Barrels of apples can go bad, both literally and figuratively, because of just one rotten apple. The rot spreads from one apple to another until the whole barrel is infected. Not so long ago (in 2014), experts from security company ESET discovered 25,000 servers infected with malware, some of these servers being grouped together in a network and infected together. The common factor was the installation of the Linux/Ebury malware, allowing login information to be harvested and communicated to the attackers that installed the malware. According to the experts, attackers needed to compromise just one server to then gain easy access to others in the same network. But was this one bad apple – or the whole lot?
The difference is of course important.
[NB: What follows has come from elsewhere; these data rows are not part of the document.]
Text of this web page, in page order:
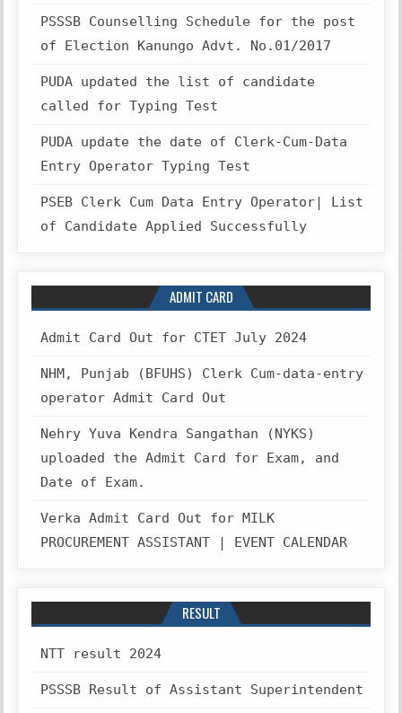
PSSSB Counselling Schedule for the post
of Election Kanungo Advt. No.01/2017
PUDA updated the list of candidate
called for Typing Test
PUDA update the date of Clerk-Cum-Data
Entry Operator Typing Test
PSEB Clerk Cum Data Entry Operator| List
of Candidate Applied Successfully
ADMIT CARD
Admit Card Out for CTET July 2024
NHM, Punjab (BFUHS) Clerk Cum-data-entry
operator Admit Card Out
Nehry Yuva Kendra Sangathan (NYKS)
uploaded the Admit Card for Exam, and
Date of Exam.
Verka Admit Card Out for MILK
PROCUREMENT ASSISTANT | EVENT CALENDAR
RESULT
NTT result 2024
PSSSB Result of Assistant Superintendent
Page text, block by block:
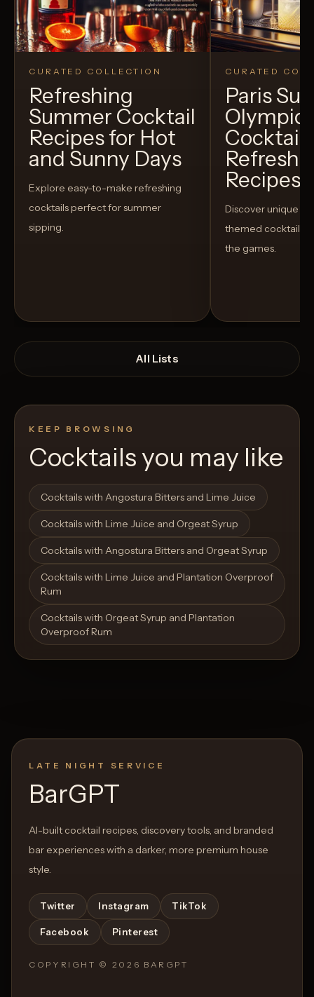
CURATED COLLECTION
Refreshing
Summer Cocktail
Recipes for Hot
and Sunny Days
Explore easy-to-make refreshing
cocktails perfect for summer
sipping.
Open List
CURATED
Paris
Recipes
Discover unique
themed cocktails
the games.
Open List
All Lists
KEEP BROWSING
Cocktails you may like
Cocktails with Angostura Bitters and Lime Juice
Cocktails with Lime Juice and Orgeat Syrup
Cocktails with Angostura Bitters and Orgeat Syrup
Cocktails with Lime Juice and Plantation Overproof
Rum
Cocktails with Orgeat Syrup and Plantation
Overproof Rum
LATE NIGHT SERVICE
BarGPT
AI-built cocktail recipes, discovery tools, and branded
bar experiences with a darker, more premium house
style.
Twitter Instagram TikTok
Facebook Pinterest
COPYRIGHT © 2026 BARGPT
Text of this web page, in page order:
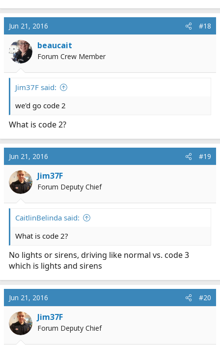
Jun 21, 2016 #18
beaucait
Forum Crew Member
Jim37F said:
we'd go code 2
What is code 2?
Jun 21, 2016 #19
Jim37F
Forum Deputy Chief
CaitlinBelinda said:
What is code 2?
No lights or sirens, driving like normal vs. code 3
which is lights and sirens
Jun 21, 2016 #20
Jim37F
Forum Deputy Chief
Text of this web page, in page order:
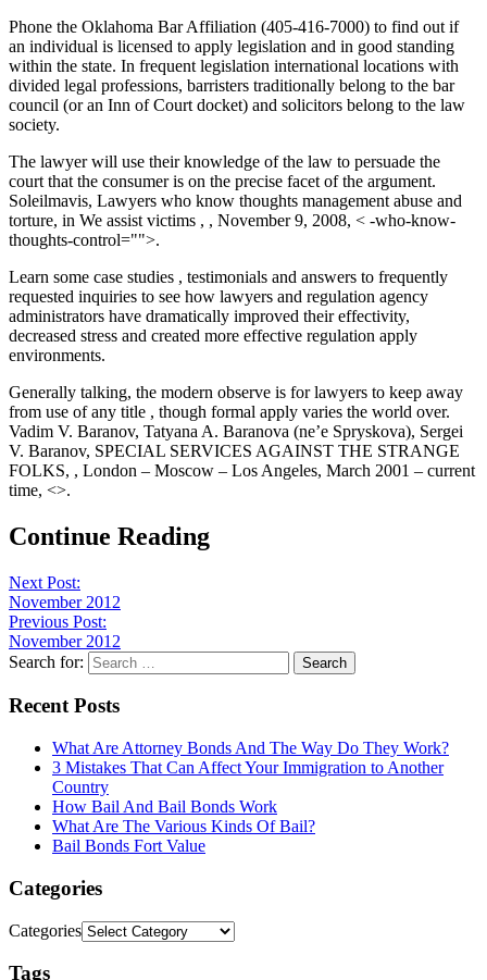
Phone the Oklahoma Bar Affiliation (405-416-7000) to find out if
an individual is licensed to apply legislation and in good standing
within the state. In frequent legislation international locations with
divided legal professions, barristers traditionally belong to the bar
council (or an Inn of Court docket) and solicitors belong to the law
society.
The lawyer will use their knowledge of the law to persuade the
court that the consumer is on the precise facet of the argument.
Soleilmavis, Lawyers who know thoughts management abuse and
torture, in We assist victims , , November 9, 2008, < -who-know-
thoughts-control="">.
Learn some case studies , testimonials and answers to frequently
requested inquiries to see how lawyers and regulation agency
administrators have dramatically improved their effectivity,
decreased stress and created more effective regulation apply
environments.
Generally talking, the modern observe is for lawyers to keep away
from use of any title , though formal apply varies the world over.
Vadim V. Baranov, Tatyana A. Baranova (ne’e Spryskova), Sergei
V. Baranov, SPECIAL SERVICES AGAINST THE STRANGE
FOLKS, , London – Moscow – Los Angeles, March 2001 – current
time, <>.
Continue Reading
Next Post:
November 2012
Previous Post:
November 2012
Search for:
Recent Posts
What Are Attorney Bonds And The Way Do They Work?
3 Mistakes That Can Affect Your Immigration to Another
Country
How Bail And Bail Bonds Work
What Are The Various Kinds Of Bail?
Bail Bonds Fort Value
Categories
Categories
Tags
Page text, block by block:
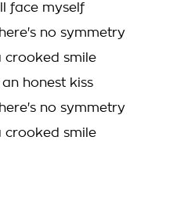
face myself
no symmetry
crooked smile
honest kiss
no symmetry
crooked smile
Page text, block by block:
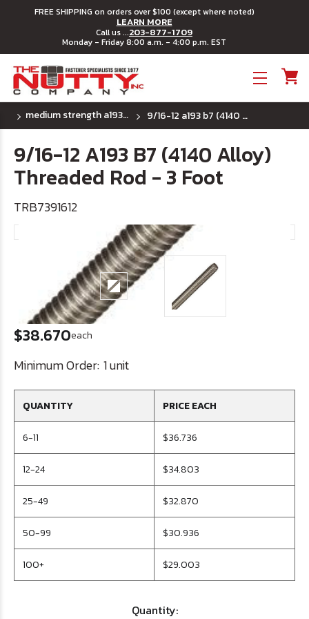
FREE SHIPPING on orders over $100 (except where noted)
LEARN MORE
Call us ...203-877-1709
Monday - Friday 8:00 a.m. - 4:00 p.m. EST
medium strength a193 b7 (4140 alloy) uss - 3 foot 9/16-12 a193 b7 (4140 alloy) threaded rod - 3 foot
9/16-12 A193 B7 (4140 Alloy)
Threaded Rod - 3 Foot
TRB7391612
$38.670each
Minimum Order: 1 unit
QUANTITY PRICE EACH
6-11 $36.736
12-24 $34.803
25-49 $32.870
50-99 $30.936
100+ $29.003
Quantity:
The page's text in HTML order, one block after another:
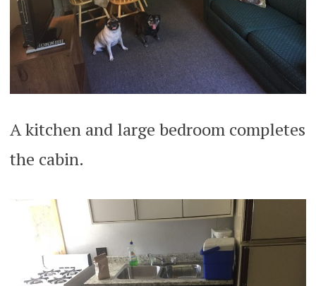
A kitchen and large bedroom completes
the cabin.
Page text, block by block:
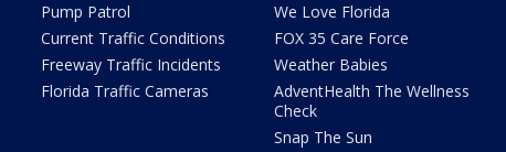
Pump Patrol
Current Traffic Conditions
Freeway Traffic Incidents
Florida Traffic Cameras
We Love Florida
FOX 35 Care Force
Weather Babies
AdventHealth The Wellness
Check
Snap The Sun
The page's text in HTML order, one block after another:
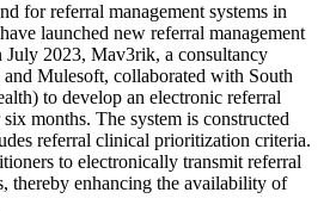
for referral management systems in
launched new referral management
July 2023, Mav3rik, a consultancy
Mulesoft, collaborated with South
to develop an electronic referral
months. The system is constructed
referral clinical prioritization criteria.
to electronically transmit referral
thereby enhancing the availability of
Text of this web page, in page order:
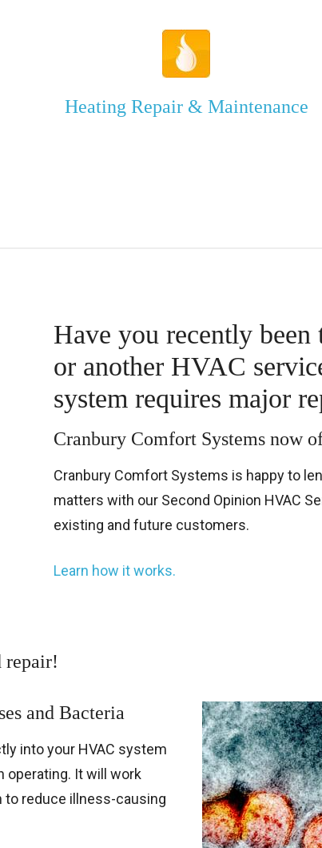
Heating Repair & Maintenance
Have you recently
or another HVAC
system requires major
Cranbury Comfort Systems now
Cranbury Comfort Systems is happy to
matters with our Second Opinion HVAC
existing and future customers.
Learn how it works.
repair!
and Bacteria
into your HVAC system
operating. It will work
reduce illness-causing
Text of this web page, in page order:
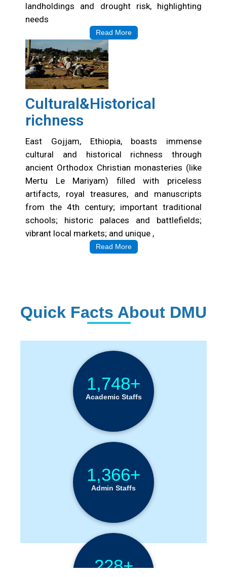
landholdings and drought risk, highlighting
needs
Read More
Cultural&Historical
richness
East Gojjam, Ethiopia, boasts immense
cultural and historical richness through
ancient Orthodox Christian monasteries (like
Mertu Le Mariyam) filled with priceless
artifacts, royal treasures, and manuscripts
from the 4th century; important traditional
schools; historic palaces and battlefields;
vibrant local markets; and unique ,
Read More
Quick Facts About DMU
1,748+
Academic Staffs
1,366+
Admin Staffs
228+
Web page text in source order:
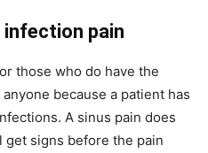
pain
those who do have the
because a patient has
A sinus pain does
get signs before the pain
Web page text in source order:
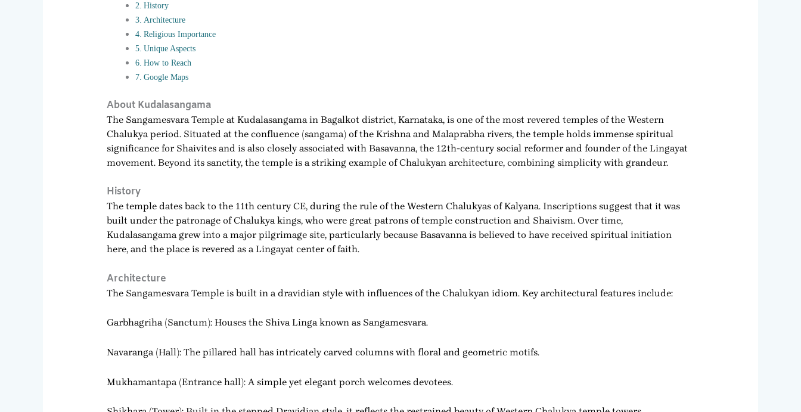
History
Architecture
Religious Importance
Unique Aspects
How to Reach
Google Maps
About Kudalasangama
The Sangamesvara Temple at Kudalasangama in Bagalkot district, Karnataka, is one of the most revered temples of the Western
Chalukya period. Situated at the confluence (sangama) of the Krishna and Malaprabha rivers, the temple holds immense spiritual
significance for Shaivites and is also closely associated with Basavanna, the 12th-century social reformer and founder of the Lingayat
movement. Beyond its sanctity, the temple is a striking example of Chalukyan architecture, combining simplicity with grandeur.
History
The temple dates back to the 11th century CE, during the rule of the Western Chalukyas of Kalyana. Inscriptions suggest that it was
built under the patronage of Chalukya kings, who were great patrons of temple construction and Shaivism. Over time,
Kudalasangama grew into a major pilgrimage site, particularly because Basavanna is believed to have received spiritual initiation
here, and the place is revered as a Lingayat center of faith.
Architecture
The Sangamesvara Temple is built in a dravidian style with influences of the Chalukyan idiom. Key architectural features include:
Garbhagriha (Sanctum): Houses the Shiva Linga known as Sangamesvara.
Navaranga (Hall): The pillared hall has intricately carved columns with floral and geometric motifs.
Mukhamantapa (Entrance hall): A simple yet elegant porch welcomes devotees.

You might be able to contain one bad apple, but if the whole barrel is at the tipping point for going rotten, it may not be possible to do anything. One of the defining features of the Linux/Ebury infection was the use of single-factor logins (user name and password), facilitating access from one server to another. If two-factor authentication had been used, it would have been significantly easier to contain isolated cases of infection.
A recent twist to the bad apple/bad barrel concept is to deliberately let one apple go bad and then apply threat information from that bad apple across the rest of the network. In this case, the security solution does not try to detect malware before it executes. Instead, it contains the malware via the isolation of user tasks on the computer in order to analyse it and capture information on its behaviour. Now one bad apple can save the rest of the barrel, instead of infecting it. Better still, the one bad apple does not have to stay bad either, but can be reverted to a healthy state after the malware has been investigated and countered.